Ya, Suriye'nin elinde olduğunu bildiğimiz uzun menzilli füzeler?
Bu füzeler, Türkiye'nin en duyarlı hedeflerini, örneğin, "Atatürk Barajı'nı, Keban'ı vurabilir mi?
Türkiye'nin bir bölümü, karanlıkta kalabilir mi?"
Cevabı şöyle:
"O füzeler, hedefi vurmakta hassas değil.
Dağınık ve geniş bir alana düşüyor.
Sadece, rastlantı olarak duyarlı hedeflerimize birkaç isabet olabilir.
O da, büyük ya da onarılmayacak zarar vermez."
Kısacası...
Türkiye'nin savaş gücü, Suriye'ye göre tartışmasız üstün.
Madalyonun bir de Suriye yüzünden bakalım.
Suriye'de, medya, devlete aittir.
Gazete ve televizyonlar, devletin KİT'leridir.
Suriye medyası, yayınlarında, sadece, Türkiye Cumhurbaşkanı'nın, Başbakanı'nın, Dışişleri Bakanı'nın, komutanların, televizyonların, gazetelerin haberlerini veriyor.
Şam yönetiminden ise, ne bir ses... Ne de bir nefes.
Yabancı gazetecilerin, Şam yönetimiyle yaptıkları konuşmalardan alınan izlenimlere göre ise, Suriye'nin değerlendirmesi şöyle:
"Türkiye, çok angaje oldu.
Artık, geri adım atması zor.
Türkiye'yi durdurabilecek tek şey, bizim ödün vermemizdir.
Ankara, Abdullah Öcalan'ın teslimi ya da buna benzer bir jest bekliyor.
Bunu, artık yapamayız.
Tehdit altında diz çökmüş gibi bir duruma düşeriz.

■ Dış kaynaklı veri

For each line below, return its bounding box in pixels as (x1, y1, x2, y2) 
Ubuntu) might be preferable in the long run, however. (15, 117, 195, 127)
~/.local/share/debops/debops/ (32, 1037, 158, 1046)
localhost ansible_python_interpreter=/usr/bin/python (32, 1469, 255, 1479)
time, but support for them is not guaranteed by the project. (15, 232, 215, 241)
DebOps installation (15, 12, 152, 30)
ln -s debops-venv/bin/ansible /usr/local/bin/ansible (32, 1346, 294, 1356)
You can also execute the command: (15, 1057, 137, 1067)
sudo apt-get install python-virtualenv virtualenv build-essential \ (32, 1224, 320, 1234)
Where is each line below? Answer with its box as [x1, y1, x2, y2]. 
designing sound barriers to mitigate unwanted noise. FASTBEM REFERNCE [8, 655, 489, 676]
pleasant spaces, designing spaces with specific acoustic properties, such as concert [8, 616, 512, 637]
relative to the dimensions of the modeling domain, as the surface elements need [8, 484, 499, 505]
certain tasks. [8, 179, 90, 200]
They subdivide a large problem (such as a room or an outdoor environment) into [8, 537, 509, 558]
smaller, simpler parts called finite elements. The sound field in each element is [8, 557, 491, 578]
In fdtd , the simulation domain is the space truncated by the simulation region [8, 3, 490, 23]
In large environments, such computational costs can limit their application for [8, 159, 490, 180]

Ne komutanlara ne de halka izah edebiliriz.
Bekleyeceğiz...
Herhalde Türkiye, topyekun bir savaş yapacak değil.
Birkaç hedefe, - nokta vuruş - yapar.
Daha ileri gitmez.
Silahla cevap vermeyiz.
Fakat...
Türkiye'yi, dünyaya ve özellikle Arap alemine, - saldırgan - olarak ilan ederiz.

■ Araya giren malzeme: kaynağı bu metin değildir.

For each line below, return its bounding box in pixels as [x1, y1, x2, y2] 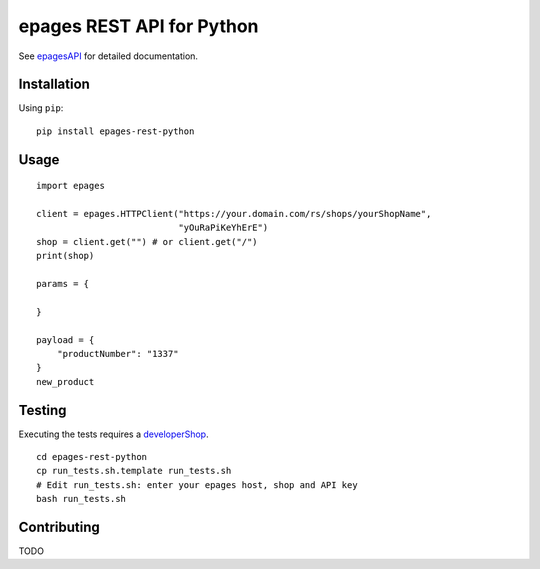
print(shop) [36, 250, 95, 262]
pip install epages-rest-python [36, 125, 195, 137]
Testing [18, 401, 67, 419]
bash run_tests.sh [36, 493, 127, 505]
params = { [36, 278, 90, 289]
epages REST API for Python [18, 15, 259, 37]
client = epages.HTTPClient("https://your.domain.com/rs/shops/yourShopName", [36, 208, 432, 220]
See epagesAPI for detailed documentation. [18, 50, 199, 62]
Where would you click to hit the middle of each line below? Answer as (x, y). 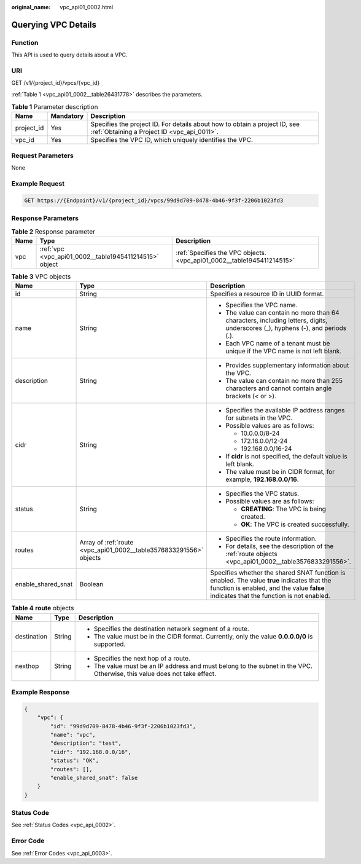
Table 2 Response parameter (53, 232)
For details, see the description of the (280, 546)
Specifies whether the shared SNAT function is (278, 573)
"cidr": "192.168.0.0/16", (91, 752)
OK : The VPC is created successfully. (295, 524)
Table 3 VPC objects (41, 277)
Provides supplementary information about (287, 366)
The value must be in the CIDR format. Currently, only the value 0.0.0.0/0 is (203, 636)
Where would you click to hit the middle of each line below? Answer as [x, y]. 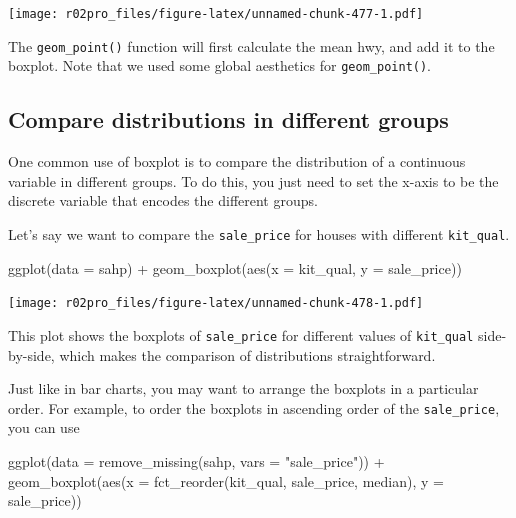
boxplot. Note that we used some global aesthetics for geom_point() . [220, 65]
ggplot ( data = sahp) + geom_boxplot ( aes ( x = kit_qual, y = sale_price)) [235, 267]
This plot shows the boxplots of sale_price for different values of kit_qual [241, 334]
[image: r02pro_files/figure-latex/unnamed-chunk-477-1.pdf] [216, 14]
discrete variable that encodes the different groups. [163, 200]
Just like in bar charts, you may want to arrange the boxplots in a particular [243, 388]
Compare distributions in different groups [228, 119]
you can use [44, 427]
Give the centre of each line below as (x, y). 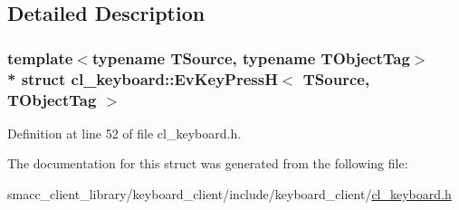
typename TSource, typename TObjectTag (251, 57)
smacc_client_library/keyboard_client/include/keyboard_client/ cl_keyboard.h (229, 194)
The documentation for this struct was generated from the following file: (208, 163)
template (40, 57)
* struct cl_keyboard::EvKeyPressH (143, 78)
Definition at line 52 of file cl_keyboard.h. (124, 133)
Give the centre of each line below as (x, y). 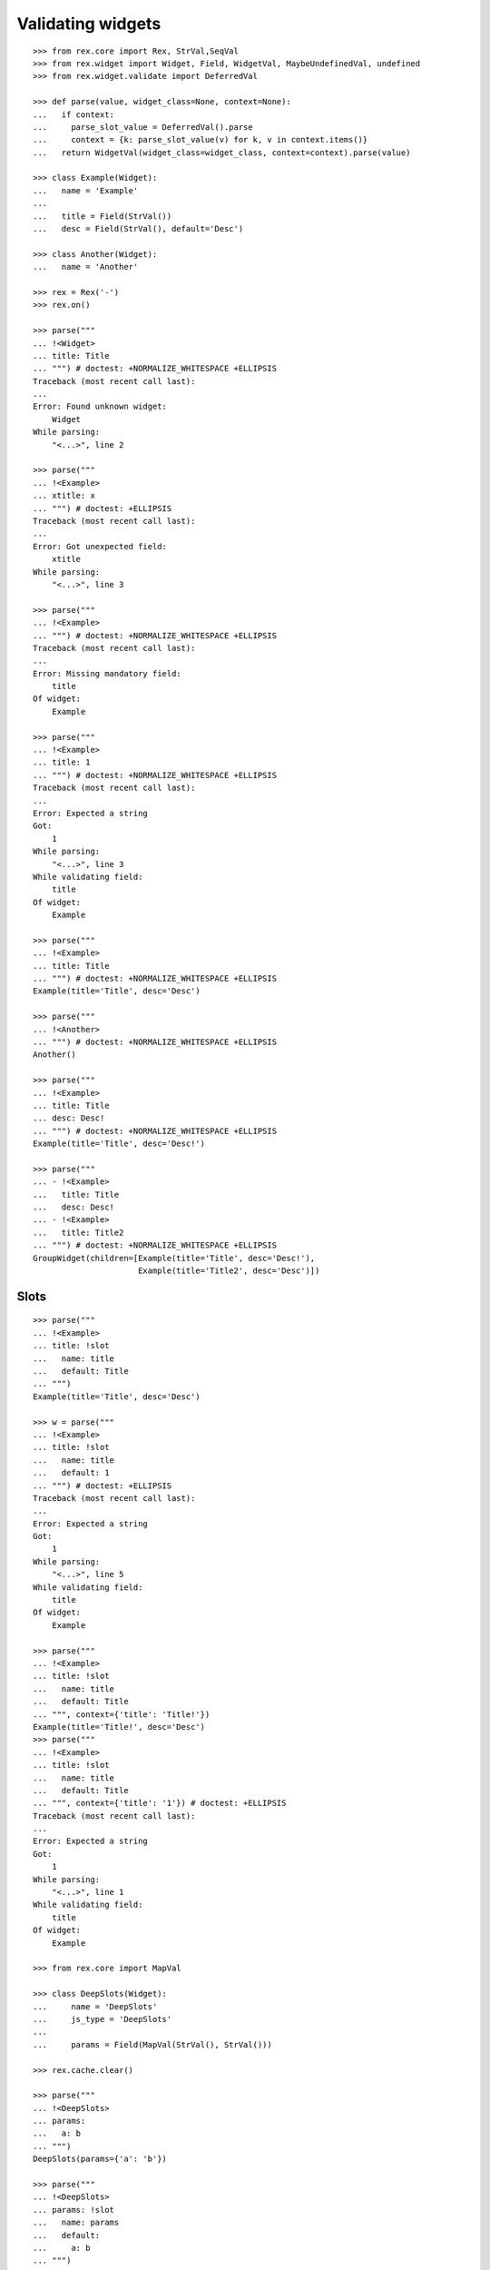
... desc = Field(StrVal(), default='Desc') (138, 229)
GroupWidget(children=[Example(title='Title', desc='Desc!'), (174, 1258)
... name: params (76, 2223)
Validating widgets (89, 24)
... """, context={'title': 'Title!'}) (122, 1714)
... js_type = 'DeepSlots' (103, 2019)
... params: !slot (74, 2210)
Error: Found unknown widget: (100, 407)
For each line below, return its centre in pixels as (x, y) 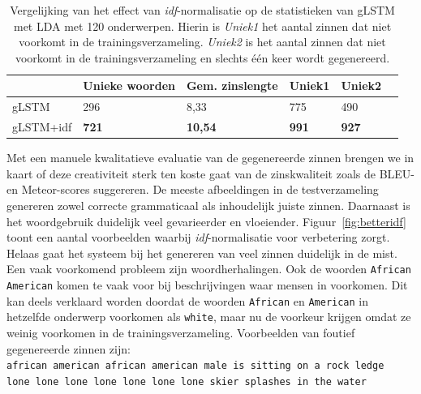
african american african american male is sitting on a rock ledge (195, 366)
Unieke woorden (129, 86)
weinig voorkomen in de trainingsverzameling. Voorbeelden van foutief (181, 332)
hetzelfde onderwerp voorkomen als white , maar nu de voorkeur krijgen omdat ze (209, 317)
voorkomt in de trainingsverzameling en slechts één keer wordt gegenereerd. (202, 57)
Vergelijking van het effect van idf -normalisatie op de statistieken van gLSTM (202, 10)
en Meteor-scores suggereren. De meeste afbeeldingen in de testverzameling (193, 189)
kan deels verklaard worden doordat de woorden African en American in (188, 300)
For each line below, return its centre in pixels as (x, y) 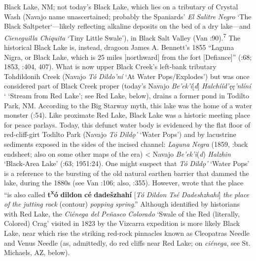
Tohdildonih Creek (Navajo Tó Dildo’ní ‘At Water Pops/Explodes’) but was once (127, 76)
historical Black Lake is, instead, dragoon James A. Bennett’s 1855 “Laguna (119, 47)
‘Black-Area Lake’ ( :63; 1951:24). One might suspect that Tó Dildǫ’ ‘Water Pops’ (127, 163)
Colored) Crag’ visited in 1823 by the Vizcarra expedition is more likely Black (122, 223)
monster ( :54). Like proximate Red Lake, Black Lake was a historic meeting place (127, 115)
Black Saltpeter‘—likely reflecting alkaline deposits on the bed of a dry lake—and (127, 26)
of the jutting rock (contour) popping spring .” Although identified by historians (122, 204)
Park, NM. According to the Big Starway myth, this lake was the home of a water (128, 105)
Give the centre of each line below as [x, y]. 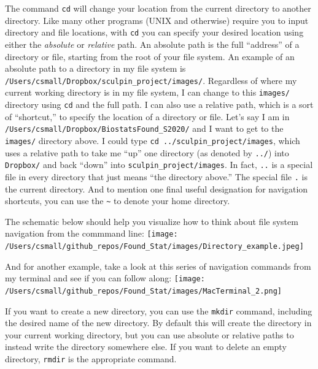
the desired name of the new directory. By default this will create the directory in [158, 323]
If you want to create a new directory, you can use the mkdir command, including [159, 310]
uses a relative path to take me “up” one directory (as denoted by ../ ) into [147, 152]
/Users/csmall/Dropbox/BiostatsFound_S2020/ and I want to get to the [144, 128]
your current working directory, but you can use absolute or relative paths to [149, 334]
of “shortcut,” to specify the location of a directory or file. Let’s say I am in [147, 116]
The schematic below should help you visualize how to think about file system [152, 221]
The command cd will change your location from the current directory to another [158, 8]

Türkiye'ye karşı, Arap ülkelerinden ekonomik ambargo isteriz.
Böyle bir saldırı halinde, Şii İran ile Irak, Sudan, Libya hemen yanımızda yer alacaktır.
Ürdün bile, Türkiye'nin olası bir saldırısını, onaylamadığını açıkladı.
Yunanistan, Güney Kıbrıs, Ermenistan ve Rusya da bizi destekler.
Bir nokta harekatı, bize yarar."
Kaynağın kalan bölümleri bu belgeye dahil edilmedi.